Выбрать главу
* * *

Давайте подошьем к этому делу биографический отрывок, высвечивающий второй план улитинских перемещений между домом и чужбиной не только в языке, закованном в государственные границы, но и в пересечении рубежей собственной жизни. Улитин отвечал каждому из нас репликами — эхом из собственного опыта — отвечал своей жизнью на сказанные слова. И поэтому так важны свидетельства о его жизни по другую сторону письменного стола — служившего еще и обеденным столом в его домашнем быту. Отсюда он рвался в уличное общение с друзьями-знакомыми, сюда всегда возвращался.

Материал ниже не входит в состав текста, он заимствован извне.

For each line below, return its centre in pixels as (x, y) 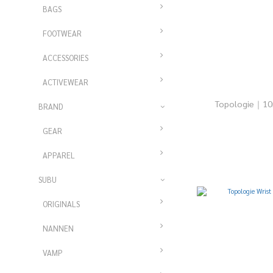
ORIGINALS (61, 204)
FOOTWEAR (62, 33)
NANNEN (58, 228)
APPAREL (59, 155)
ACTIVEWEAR (66, 82)
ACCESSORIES (66, 58)
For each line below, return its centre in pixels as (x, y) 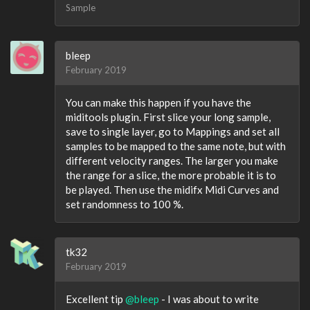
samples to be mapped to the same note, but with (176, 146)
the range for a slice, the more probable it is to (171, 175)
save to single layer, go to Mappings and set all (173, 131)
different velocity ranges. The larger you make (172, 161)
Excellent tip (95, 299)
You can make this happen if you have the (158, 102)
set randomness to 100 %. (125, 204)
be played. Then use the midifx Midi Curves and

Во всех этих перемещениях вдоль улицы Горького, между столиками кафе «Артистическое», на московских журфиксах и бульварных лавочках (у меня с Улитиным были даже встречи в бассейне — «каждый четвертый четверг у четвертого павильона» — на месте разрушенного и еще не восстановленного храма — то, что он называл «школой плавания»), среди всего этого кружения московских разговоров проглядывает еще одна «заграница» — улитинское прошлое. («Прошлое — это другая страна: там ведут себя иначе», как сказал английский писатель Хартли в романе «Посредник».) Речь идет о ежедневном выживании гения из провинции в большом чужом городе — его собственное путешествие без надежды. Вслед за смертью Улитина в 1986 году, его вдова Лариса Аркадьевна прислала мне по почте огромное письмо. Вот отрывок из него — описание жизни Улитина до ареста и после освобождения — глазами жены (он шутливо называл ее «домашней безопасностью»):

…До этого несчастья [ареста в ИФЛИ — 3.3.] он был здоровым парнем, спортсменом, а из больницы [из тюрьмы — 3.3.] вышел полным инвалидом, на костылях. О продолжении учебы не могло быть и речи, и он вернулся к маме в станицу на долечивание. Когда она его более или менее поставила на ноги, он работал учителем в станичной школе. В войне он, естественно, не мог участвовать в силу своей полной инвалидности. После войны они с мамой жили в Москве, вернее, под Москвой, в Малаховке. ИФЛИ тогда уже не существовал, его факультеты (исторический и философский) слились с соответствующими факультетами МТУ, а литературный выделился в самостоятельный Литературный институт. Впрочем, может быть, это было позже, я не знаю. Павлушенька еще в детстве проявлял большой интерес к иностранным языкам: выучил немецкий и французский под руководством мамы. Она была по тем временам очень передовая и образованная женщина (курсистка — окончила в Петербурге Высшие женские курсы и снова вернулась «в народ»). Она ведь родилась еще в 1877 году, а его родила когда ей был уже 41 год, он был «поздний ребенок».

Английский он выучил позднее, самостоятельно, свободно читал, но, чтобы усовершенствоваться в устной речи и получить диплом, поступил в экстернат МГПИИЯ, где я тогда училась. Он ходил на практические занятия в мою группу, там мы и познакомились в 47 году (а может быть в 46-м? — в вузе ведь считались учебные, а не календарные годы). Он был значительно старше девочек нашей группы, гораздо серьезней, умнее и начитаннее, used (and even abused) every opportunity of speaking English, и, разумеется, забивал всех своей эрудицией и смелостью убеждений. Девочки начали роптать: почему он ходит именно в нашу группу, он никому не дает слова сказать и т. д., и т. п. Я, конечно, тут же заступилась за несправедливо обиженного (немолодой, с моей тогдашней точки зрения, человек, инвалид, видимо бедный и одинокий, умный и серьезный — как же было не вступиться?). Он мне не нравился тогда, казался каким-то нелепым, тяжеловесным и странным. Но я готова была лечь костьми за справедливость и всегда защищала «lame ducks». На сей раз «lame duck was lame» и в переносном и в прямом смысле. Я была старостой группы, отличницей, членом комсомольского бюро, и т. д. и т. п., года на 2–3 старше своих сокурсниц и всем своим авторитетом обрушилась на бунтовщиц. Меня поддержали преподаватели, и девочки были посрамлены и даже пристыжены. Справедливость восторжествовала, а «the lame duck», очевидно, воспылал ко мне благодарностью, а, возможно, и более нежными чувствами.